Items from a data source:
┌──

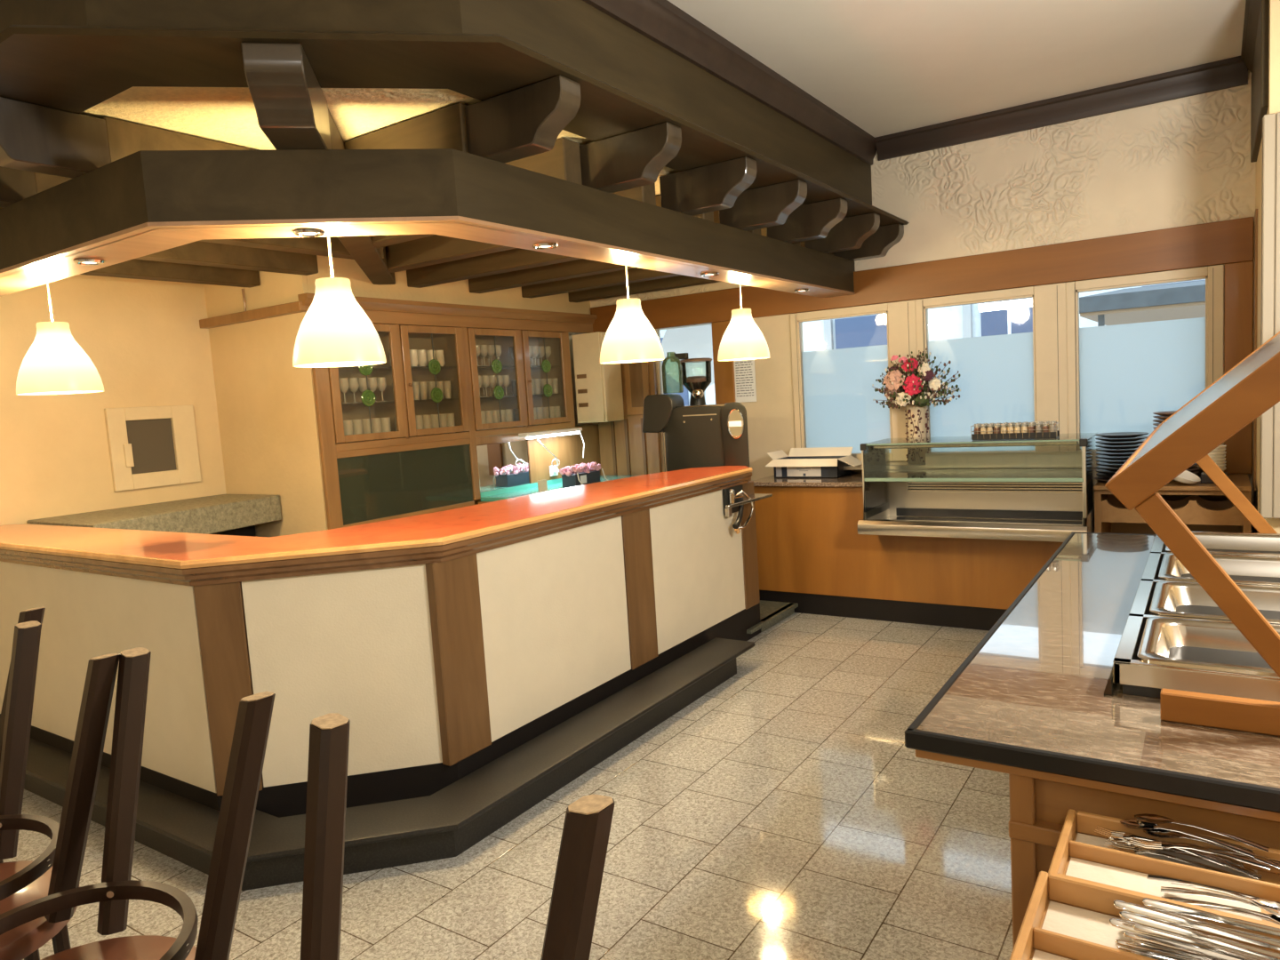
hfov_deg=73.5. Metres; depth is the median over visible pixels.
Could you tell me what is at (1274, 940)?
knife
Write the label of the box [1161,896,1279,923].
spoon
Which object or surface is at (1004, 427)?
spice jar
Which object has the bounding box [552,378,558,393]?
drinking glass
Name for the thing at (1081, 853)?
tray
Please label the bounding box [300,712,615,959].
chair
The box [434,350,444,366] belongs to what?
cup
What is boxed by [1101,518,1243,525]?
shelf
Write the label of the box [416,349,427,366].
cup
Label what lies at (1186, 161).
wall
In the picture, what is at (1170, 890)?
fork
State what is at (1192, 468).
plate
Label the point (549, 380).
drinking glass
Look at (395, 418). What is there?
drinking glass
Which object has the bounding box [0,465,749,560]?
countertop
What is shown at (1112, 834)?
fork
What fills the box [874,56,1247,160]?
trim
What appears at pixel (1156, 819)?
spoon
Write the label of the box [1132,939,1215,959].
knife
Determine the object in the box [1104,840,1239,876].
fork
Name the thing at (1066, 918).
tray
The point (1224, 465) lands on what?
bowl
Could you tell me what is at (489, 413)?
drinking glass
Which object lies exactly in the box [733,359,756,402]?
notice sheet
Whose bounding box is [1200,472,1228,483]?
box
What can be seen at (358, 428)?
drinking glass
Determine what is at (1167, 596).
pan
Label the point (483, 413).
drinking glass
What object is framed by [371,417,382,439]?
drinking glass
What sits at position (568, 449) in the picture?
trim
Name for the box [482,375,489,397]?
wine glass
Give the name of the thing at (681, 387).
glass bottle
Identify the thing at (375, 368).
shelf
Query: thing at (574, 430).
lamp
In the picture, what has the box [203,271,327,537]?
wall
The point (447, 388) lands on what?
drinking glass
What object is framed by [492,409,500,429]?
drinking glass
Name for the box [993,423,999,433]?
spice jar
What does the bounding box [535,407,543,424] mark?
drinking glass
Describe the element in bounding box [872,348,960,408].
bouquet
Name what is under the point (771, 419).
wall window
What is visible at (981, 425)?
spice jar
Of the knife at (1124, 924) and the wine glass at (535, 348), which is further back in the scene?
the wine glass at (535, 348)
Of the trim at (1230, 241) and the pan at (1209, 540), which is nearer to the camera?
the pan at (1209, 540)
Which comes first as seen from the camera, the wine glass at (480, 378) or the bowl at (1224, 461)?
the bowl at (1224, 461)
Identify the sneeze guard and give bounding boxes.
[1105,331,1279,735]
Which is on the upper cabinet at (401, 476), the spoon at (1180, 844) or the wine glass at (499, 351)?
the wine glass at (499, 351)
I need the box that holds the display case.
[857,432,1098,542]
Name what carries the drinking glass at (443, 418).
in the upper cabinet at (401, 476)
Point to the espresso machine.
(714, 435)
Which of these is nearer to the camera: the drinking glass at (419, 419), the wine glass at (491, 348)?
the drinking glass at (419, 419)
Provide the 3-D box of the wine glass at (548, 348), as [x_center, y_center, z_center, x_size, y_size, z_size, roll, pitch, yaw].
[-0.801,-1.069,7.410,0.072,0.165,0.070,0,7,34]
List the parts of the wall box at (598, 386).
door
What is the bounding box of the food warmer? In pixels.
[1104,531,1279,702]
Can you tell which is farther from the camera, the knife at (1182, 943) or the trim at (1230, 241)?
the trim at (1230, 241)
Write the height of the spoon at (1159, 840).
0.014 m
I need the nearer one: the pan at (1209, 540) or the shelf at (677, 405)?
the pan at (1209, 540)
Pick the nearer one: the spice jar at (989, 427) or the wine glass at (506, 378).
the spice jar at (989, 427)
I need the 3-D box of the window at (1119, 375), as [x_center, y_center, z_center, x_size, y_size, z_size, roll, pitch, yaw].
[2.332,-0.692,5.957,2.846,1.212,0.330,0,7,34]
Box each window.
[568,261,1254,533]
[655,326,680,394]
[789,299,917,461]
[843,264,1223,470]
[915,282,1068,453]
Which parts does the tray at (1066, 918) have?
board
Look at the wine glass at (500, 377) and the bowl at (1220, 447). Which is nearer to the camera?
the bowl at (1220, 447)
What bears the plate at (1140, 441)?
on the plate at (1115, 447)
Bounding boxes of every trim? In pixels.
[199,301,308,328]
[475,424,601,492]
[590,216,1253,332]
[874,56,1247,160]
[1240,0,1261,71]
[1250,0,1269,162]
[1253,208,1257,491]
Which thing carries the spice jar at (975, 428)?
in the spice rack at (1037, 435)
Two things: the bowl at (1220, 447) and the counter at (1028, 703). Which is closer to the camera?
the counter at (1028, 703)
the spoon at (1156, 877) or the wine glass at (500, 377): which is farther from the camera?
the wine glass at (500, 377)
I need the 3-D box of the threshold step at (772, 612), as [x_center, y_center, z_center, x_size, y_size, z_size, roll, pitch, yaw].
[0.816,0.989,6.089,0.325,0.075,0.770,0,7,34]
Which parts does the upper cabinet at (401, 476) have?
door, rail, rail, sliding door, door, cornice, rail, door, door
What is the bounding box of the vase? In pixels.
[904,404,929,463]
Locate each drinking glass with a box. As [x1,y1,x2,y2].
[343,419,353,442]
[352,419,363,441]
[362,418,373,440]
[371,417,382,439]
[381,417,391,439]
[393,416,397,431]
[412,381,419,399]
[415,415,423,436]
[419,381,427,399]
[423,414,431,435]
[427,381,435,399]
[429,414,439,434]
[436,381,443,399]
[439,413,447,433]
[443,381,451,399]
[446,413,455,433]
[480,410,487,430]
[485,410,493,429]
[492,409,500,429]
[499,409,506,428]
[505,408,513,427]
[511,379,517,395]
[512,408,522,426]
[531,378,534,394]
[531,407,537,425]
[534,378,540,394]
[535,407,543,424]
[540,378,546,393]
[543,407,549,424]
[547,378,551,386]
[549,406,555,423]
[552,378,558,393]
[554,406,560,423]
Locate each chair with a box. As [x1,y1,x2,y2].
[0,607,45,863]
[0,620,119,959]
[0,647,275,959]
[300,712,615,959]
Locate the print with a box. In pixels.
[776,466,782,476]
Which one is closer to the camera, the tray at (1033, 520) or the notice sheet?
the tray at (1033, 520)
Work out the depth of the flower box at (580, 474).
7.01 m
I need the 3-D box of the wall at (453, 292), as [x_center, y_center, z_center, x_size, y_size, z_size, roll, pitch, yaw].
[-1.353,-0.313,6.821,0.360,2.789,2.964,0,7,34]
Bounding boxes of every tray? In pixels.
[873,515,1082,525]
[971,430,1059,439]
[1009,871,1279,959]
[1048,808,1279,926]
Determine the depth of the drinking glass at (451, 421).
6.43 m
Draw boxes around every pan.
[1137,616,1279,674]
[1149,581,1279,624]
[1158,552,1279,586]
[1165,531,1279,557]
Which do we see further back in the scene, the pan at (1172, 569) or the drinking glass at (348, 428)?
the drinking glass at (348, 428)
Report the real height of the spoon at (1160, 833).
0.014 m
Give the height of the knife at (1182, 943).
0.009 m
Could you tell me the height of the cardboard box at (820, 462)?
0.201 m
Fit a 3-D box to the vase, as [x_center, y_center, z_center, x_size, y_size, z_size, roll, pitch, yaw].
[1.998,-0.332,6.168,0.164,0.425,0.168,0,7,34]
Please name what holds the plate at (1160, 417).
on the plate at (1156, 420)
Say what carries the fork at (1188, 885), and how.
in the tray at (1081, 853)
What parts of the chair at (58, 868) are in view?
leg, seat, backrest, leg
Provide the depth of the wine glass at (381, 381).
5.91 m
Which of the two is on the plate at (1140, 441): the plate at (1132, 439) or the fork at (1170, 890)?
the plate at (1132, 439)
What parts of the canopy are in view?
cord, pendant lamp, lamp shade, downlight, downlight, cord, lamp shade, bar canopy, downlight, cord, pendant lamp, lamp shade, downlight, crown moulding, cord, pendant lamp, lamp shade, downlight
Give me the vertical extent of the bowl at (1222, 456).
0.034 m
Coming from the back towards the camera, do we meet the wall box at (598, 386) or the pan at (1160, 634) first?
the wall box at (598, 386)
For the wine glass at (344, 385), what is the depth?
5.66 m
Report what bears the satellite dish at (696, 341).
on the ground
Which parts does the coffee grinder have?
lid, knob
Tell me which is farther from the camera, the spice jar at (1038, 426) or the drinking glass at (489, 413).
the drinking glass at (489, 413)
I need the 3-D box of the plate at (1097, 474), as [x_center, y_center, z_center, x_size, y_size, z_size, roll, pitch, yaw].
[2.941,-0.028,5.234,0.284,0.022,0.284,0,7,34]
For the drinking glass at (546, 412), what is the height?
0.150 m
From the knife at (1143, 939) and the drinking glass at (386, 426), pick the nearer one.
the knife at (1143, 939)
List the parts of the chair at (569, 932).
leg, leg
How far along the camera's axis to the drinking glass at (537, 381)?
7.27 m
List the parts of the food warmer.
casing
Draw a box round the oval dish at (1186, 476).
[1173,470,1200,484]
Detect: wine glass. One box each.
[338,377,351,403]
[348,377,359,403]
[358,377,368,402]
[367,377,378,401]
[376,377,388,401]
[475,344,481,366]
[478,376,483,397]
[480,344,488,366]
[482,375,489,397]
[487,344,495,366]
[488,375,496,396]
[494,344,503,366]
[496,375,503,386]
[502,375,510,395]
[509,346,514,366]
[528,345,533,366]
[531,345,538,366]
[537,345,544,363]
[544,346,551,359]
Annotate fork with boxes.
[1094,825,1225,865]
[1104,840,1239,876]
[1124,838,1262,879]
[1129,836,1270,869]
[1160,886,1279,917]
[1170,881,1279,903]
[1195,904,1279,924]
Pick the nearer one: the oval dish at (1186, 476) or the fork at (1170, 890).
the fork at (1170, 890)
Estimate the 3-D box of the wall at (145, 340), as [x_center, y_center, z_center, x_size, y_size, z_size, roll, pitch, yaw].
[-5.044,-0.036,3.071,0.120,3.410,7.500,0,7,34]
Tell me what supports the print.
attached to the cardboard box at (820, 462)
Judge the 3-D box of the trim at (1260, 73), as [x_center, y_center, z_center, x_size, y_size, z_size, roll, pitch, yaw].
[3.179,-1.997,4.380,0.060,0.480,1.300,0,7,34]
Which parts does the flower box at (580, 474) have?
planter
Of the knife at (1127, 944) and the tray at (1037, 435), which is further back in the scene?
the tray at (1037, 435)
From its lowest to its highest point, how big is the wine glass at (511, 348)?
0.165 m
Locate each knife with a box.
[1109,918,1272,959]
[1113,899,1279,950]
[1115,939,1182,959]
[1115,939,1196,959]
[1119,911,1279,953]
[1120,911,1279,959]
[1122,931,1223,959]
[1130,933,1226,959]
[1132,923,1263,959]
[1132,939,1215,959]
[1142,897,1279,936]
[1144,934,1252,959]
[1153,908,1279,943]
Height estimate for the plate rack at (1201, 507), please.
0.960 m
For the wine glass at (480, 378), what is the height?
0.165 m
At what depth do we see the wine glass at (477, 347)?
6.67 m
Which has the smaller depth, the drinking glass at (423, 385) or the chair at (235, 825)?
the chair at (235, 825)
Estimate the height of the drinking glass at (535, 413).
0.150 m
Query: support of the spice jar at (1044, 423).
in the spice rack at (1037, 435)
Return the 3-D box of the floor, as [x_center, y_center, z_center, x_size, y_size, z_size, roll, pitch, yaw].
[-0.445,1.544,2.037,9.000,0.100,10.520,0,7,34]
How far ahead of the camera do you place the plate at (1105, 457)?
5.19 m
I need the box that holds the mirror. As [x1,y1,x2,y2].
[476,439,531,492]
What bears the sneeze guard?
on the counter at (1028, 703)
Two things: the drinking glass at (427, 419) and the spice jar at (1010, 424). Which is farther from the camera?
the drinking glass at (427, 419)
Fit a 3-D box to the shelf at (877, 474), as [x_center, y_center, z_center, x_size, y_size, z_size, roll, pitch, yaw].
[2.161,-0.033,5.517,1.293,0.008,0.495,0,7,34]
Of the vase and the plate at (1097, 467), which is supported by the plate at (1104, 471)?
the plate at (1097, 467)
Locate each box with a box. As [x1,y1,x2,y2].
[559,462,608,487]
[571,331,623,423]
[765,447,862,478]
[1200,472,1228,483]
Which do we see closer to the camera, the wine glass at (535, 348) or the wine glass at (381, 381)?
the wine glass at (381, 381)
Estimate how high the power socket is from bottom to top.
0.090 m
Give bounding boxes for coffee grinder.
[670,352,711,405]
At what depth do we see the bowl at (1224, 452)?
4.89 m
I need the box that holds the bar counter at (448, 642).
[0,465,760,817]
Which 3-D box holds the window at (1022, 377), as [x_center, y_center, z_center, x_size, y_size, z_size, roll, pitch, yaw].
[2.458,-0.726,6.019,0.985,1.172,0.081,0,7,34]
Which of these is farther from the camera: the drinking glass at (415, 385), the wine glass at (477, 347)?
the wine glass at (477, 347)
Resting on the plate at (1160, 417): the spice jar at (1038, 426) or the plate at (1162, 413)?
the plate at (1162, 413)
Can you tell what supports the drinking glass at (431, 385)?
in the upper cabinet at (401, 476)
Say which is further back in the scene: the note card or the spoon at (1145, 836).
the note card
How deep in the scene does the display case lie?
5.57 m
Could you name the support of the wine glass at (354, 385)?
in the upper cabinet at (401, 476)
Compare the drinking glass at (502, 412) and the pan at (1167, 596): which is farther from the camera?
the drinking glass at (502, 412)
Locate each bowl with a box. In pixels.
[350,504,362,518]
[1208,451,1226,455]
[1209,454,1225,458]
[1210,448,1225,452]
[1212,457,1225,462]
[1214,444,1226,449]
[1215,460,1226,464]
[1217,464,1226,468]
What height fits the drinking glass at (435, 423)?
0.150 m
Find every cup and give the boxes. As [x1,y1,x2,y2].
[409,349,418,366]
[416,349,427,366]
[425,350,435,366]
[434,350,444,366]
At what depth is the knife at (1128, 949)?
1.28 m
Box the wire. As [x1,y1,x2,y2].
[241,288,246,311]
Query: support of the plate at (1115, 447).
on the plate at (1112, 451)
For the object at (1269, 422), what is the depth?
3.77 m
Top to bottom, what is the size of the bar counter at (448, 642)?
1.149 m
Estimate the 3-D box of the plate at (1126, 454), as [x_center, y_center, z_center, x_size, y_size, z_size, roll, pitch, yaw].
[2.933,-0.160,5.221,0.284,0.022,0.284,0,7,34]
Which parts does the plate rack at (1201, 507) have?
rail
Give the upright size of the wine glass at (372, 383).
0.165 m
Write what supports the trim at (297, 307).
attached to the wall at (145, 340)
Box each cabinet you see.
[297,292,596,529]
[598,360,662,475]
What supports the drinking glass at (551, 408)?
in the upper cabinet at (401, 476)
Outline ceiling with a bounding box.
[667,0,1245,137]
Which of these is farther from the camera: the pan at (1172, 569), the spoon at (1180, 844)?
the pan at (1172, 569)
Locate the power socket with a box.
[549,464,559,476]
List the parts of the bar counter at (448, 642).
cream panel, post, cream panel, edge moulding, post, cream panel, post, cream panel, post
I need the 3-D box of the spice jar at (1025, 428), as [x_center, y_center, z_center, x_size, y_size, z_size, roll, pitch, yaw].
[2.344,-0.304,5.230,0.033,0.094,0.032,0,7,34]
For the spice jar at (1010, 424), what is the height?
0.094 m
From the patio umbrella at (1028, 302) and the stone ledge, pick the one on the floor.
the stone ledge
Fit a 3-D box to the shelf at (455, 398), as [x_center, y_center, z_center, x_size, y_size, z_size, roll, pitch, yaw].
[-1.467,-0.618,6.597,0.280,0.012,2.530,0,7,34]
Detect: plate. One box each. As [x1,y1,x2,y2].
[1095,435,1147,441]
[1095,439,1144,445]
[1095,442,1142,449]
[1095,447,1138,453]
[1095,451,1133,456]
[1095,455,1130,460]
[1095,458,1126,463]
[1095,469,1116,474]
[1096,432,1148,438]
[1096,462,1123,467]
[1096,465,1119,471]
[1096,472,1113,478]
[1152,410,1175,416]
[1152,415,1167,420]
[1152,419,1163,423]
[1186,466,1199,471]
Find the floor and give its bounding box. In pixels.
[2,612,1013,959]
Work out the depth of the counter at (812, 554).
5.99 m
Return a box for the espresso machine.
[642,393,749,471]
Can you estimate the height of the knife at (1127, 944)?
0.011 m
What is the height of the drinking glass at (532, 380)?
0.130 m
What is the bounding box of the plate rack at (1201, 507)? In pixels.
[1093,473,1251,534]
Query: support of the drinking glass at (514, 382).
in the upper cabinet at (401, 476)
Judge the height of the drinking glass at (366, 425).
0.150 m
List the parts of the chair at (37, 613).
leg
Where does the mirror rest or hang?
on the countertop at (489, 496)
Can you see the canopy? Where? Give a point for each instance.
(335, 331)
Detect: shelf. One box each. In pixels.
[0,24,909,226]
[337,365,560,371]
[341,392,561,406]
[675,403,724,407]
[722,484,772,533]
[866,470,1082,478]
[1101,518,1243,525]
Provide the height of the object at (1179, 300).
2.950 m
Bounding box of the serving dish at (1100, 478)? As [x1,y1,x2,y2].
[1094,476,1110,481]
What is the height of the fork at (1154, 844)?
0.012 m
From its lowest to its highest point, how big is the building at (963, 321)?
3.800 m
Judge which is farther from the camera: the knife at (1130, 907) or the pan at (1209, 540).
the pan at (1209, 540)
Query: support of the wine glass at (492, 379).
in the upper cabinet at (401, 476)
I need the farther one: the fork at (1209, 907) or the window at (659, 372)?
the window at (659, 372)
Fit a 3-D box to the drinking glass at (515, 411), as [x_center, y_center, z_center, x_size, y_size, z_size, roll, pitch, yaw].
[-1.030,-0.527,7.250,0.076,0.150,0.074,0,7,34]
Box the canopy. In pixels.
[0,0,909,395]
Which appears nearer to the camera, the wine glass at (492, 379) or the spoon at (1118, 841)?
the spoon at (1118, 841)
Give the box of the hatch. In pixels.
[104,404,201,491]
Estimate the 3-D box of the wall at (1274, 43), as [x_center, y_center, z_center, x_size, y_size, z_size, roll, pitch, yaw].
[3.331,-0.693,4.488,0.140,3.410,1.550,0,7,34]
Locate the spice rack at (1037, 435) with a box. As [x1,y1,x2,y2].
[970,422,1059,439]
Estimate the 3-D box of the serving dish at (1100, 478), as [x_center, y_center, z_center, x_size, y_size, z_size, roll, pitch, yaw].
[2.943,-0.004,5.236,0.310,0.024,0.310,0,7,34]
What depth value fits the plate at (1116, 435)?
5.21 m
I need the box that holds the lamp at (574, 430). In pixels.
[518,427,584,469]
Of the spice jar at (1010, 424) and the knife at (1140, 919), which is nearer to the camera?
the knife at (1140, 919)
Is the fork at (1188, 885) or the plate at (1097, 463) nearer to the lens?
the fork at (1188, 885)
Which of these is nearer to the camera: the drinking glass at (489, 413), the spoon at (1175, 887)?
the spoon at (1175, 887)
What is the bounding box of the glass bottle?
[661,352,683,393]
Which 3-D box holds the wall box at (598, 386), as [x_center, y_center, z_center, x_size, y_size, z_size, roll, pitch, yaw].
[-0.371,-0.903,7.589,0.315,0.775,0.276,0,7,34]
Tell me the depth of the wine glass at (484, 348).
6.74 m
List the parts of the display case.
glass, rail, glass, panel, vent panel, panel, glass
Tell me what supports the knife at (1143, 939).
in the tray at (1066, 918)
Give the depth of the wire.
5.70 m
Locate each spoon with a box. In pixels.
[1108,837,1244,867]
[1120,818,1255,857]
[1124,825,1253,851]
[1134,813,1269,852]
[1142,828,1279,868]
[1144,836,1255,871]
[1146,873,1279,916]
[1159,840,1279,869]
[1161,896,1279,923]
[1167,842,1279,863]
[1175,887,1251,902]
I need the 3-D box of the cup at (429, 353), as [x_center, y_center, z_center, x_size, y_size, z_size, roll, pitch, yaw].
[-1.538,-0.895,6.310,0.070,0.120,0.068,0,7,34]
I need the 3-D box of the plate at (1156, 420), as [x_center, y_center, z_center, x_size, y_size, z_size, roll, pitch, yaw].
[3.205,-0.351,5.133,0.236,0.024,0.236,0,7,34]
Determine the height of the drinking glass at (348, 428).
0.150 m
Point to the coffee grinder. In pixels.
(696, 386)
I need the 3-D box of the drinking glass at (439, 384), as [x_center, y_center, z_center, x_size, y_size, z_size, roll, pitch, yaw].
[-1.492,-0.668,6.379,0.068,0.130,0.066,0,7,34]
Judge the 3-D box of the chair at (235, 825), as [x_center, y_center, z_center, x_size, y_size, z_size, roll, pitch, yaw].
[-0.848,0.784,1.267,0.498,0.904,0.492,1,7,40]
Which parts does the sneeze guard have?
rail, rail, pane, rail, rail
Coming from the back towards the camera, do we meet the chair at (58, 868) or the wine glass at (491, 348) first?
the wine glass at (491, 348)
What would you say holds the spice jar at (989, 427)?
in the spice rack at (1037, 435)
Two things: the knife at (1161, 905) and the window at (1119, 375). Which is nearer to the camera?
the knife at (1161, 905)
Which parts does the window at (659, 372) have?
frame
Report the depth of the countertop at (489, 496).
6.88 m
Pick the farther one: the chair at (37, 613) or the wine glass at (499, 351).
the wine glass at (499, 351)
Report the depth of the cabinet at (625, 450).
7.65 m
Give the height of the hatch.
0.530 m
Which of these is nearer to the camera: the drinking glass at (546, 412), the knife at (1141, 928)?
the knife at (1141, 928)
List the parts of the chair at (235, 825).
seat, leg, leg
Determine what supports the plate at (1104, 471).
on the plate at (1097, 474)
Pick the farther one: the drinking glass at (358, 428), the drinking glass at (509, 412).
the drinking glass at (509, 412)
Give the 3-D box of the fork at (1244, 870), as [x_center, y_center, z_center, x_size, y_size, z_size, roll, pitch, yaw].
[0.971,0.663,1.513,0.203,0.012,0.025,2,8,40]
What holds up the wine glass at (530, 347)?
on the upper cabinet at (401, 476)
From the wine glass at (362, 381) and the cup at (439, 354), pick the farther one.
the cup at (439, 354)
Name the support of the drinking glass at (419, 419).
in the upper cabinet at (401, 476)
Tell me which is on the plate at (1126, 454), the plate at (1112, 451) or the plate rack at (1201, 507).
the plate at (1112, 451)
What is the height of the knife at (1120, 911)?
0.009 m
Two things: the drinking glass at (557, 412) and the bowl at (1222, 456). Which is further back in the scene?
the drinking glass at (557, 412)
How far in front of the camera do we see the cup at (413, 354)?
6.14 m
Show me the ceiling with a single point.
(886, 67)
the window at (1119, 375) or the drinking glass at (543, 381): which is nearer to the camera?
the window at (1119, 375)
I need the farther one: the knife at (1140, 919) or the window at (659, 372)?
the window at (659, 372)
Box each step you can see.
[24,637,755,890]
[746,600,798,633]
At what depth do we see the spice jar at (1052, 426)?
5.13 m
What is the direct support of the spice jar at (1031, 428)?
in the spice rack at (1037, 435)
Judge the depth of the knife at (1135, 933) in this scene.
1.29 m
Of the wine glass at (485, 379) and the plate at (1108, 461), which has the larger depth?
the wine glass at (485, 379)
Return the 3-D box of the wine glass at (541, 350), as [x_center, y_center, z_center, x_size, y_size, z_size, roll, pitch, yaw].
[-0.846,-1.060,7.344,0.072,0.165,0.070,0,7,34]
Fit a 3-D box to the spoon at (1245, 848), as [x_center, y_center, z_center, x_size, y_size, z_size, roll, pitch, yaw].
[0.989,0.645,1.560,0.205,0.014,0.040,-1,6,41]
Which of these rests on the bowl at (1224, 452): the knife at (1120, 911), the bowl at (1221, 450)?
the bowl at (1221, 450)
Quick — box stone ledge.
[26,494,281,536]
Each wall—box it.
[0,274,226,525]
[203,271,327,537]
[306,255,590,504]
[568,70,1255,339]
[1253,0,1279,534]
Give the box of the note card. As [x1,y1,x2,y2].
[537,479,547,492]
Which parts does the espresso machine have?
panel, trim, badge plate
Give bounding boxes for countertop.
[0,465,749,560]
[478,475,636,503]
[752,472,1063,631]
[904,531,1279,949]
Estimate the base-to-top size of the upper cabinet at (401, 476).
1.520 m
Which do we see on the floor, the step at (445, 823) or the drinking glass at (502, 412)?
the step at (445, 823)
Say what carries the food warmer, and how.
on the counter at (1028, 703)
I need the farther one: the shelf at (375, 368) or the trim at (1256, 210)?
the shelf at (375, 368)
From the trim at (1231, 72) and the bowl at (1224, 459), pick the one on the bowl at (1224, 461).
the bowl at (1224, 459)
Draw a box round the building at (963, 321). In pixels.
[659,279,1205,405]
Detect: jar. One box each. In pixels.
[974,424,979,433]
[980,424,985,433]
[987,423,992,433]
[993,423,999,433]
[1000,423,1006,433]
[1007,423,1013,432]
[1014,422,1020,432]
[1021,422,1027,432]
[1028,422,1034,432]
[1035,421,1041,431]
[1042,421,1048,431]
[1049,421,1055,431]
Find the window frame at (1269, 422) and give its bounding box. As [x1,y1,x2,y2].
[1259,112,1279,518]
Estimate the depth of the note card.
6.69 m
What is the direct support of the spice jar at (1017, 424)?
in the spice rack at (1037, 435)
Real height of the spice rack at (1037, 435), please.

└──

- [EXERCISE BRIEF] Which lines run from the one containing "Which of these rests" to the end of the entries above? Quote exactly those, and only those.

- [EXERCISE ANSWER]
Which of these rests on the bowl at (1224, 452): the knife at (1120, 911), the bowl at (1221, 450)?
the bowl at (1221, 450)
Quick — box stone ledge.
[26,494,281,536]
Each wall—box it.
[0,274,226,525]
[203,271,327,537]
[306,255,590,504]
[568,70,1255,339]
[1253,0,1279,534]
Give the box of the note card. As [x1,y1,x2,y2].
[537,479,547,492]
Which parts does the espresso machine have?
panel, trim, badge plate
Give bounding boxes for countertop.
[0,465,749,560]
[478,475,636,503]
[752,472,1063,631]
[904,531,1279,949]
Estimate the base-to-top size of the upper cabinet at (401, 476).
1.520 m
Which do we see on the floor, the step at (445, 823) or the drinking glass at (502, 412)?
the step at (445, 823)
Say what carries the food warmer, and how.
on the counter at (1028, 703)
I need the farther one: the shelf at (375, 368) or the trim at (1256, 210)?
the shelf at (375, 368)
From the trim at (1231, 72) and the bowl at (1224, 459), pick the one on the bowl at (1224, 461).
the bowl at (1224, 459)
Draw a box round the building at (963, 321). In pixels.
[659,279,1205,405]
Detect: jar. One box each. In pixels.
[974,424,979,433]
[980,424,985,433]
[987,423,992,433]
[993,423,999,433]
[1000,423,1006,433]
[1007,423,1013,432]
[1014,422,1020,432]
[1021,422,1027,432]
[1028,422,1034,432]
[1035,421,1041,431]
[1042,421,1048,431]
[1049,421,1055,431]
Find the window frame at (1269, 422) and give its bounding box. As [x1,y1,x2,y2].
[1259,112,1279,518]
Estimate the depth of the note card.
6.69 m
What is the direct support of the spice jar at (1017, 424)?
in the spice rack at (1037, 435)
Real height of the spice rack at (1037, 435), please.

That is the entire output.